El parón de Cercanías le hizo llegar tarde a la cita con un cliente en Barcelona, con lo que le subió un poco más la tensión pensando en el crédito con aval ICO que, en tanto que autónomo, le fue concedido durante la pandemia pero cuya amortización empieza en septiembre. Las vaporosas promesas gubernamentales de que se iba a ampliar el periodo de carencia no acaban de concretarse y cada nuevo cliente perdido le devuelve la angustia de no saber cómo va a hacer para devolver el préstamo.

Empapado de sudor -cuando llegó el tren, iban todos como sardinas y por supuesto sin aire acondicionado-, buscó un restaurante modesto para almorzar, pero tuvo que dar muchas vueltas antes de encontrar uno con un menú barato para que la Agencia Tributaria lo acepte como dieta: las magnitudes de referencia de Hacienda no han cambiado pese a la brutal inflación, que amenaza además con hacerle saltar a un tramo impositivo de “más adinerado”, pese a que en realidad su poder adquisitivo ha caído en picado. 

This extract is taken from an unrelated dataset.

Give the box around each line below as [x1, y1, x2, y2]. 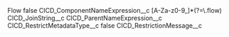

Comió rápido y se fue pronto de Barcelona, no sea que trascienda que es un “enemigo del pueblo” porque en el piso en el Maresme donde vive alquila habitaciones por días para intentar completar el salario. Las clases populares lo han hecho toda la vida, pero en la narrativa oficial del Ayuntamiento de Barcelona la figura del “hogar compartido” es exactamente lo mismo que un piso turístico que gentrifica barrios y encarece el precio de los alquileres: ¡todos especuladores! 

Exhausto, pero ya en el Maresme, pasó por el supermercado para comprar comida y constatar de nuevo el brutal aumento de precios en los productos esenciales para la vida -¡el aceite de oliva ya sube el 36% en el último año!-, y al llegar a casa le esperaba la factura de la electricidad y del gas, que fue como si le quitaran medio brazo: ningún rastro aún de los grandes acuerdos políticos que supuestamente van a poner en cintura los precios de la energía sin necesidad de tocar los beneficios caídos del cielo de las multinacionales.

En casa le esperaba su hija, aunque apenas balbuceó un “hola”, enganchada como estaba al móvil, disfrutando de la jornada intensiva escolar que con entusiasmo las autoridades venden como un gran avance hacia la conciliación: ¡gracias!

Pese al agotamiento, y mientras calentaba un plato precocinado con procesados de toda índole -a estas horas no le quedaban ya fuerzas para ponerse a preparar comida ecológica y de proximidad, que por otro lado tampoco tenía en la nevera a causa de su elevado precio-, quiso ver el informativo en televisión, pero no aguantó demasiado tiempo: se puso muy nervioso cuando escuchó a la portavoz económica del Gobierno “más de izquierdas desde la II República” hablar de una “robusta recuperación”. Y todavía más cuando constató que el líder de la oposición de derechas trataba de capitalizar el malestar social, pese a que fue su partido el que impuso el rescate de los bancos a costa de una brutal “devaluación interior” de los trabajadores, con la pérdida del 10% del poder adquisitivo y de muchos derechos laborales.

Así que cerró el televisor, comió de mala gana y se refugió en su dormitorio, donde pensaba reírse un rato releyendo Cándido, la sátira de Voltaire, en la que el filósofo Pangloss sostiene que, a pesar de todo, vivimos en el mejor mundo posible. Pero antes se le ocurrió hojear La Vanguardia y ahí encontró un artículo de Santi Vila, uno de los políticos liberales preferidos del establishment, que opinaba que lo que el país reclama es “lujo y alegría”. 

Y ahí es cuando ya se vino abajo. No había forma de conciliar el sueño, pensando en 1917, 1933 o 1939 y tratando de imaginarse cómo iba estallar en esta ocasión el malestar social acumulado por el deterioro de la vida cotidiana y el divorcio entre la ciudadanía y las elites, y si lo haría con la misma virulencia de antaño.

Solo tomarse una pastilla para dormir le devolvió la calma. Al fin y al cabo, uno de cada cuatro trabajadores necesita somníferos para poder dormir, según la última encuesta anual sobre trabajo y salud que pilota la UAB, porcentaje que roza el 30% en las mujeres y el 36% entre el personal de emergencia sanitaria. 

Y a soñar con que mañana sí puede ser un gran día.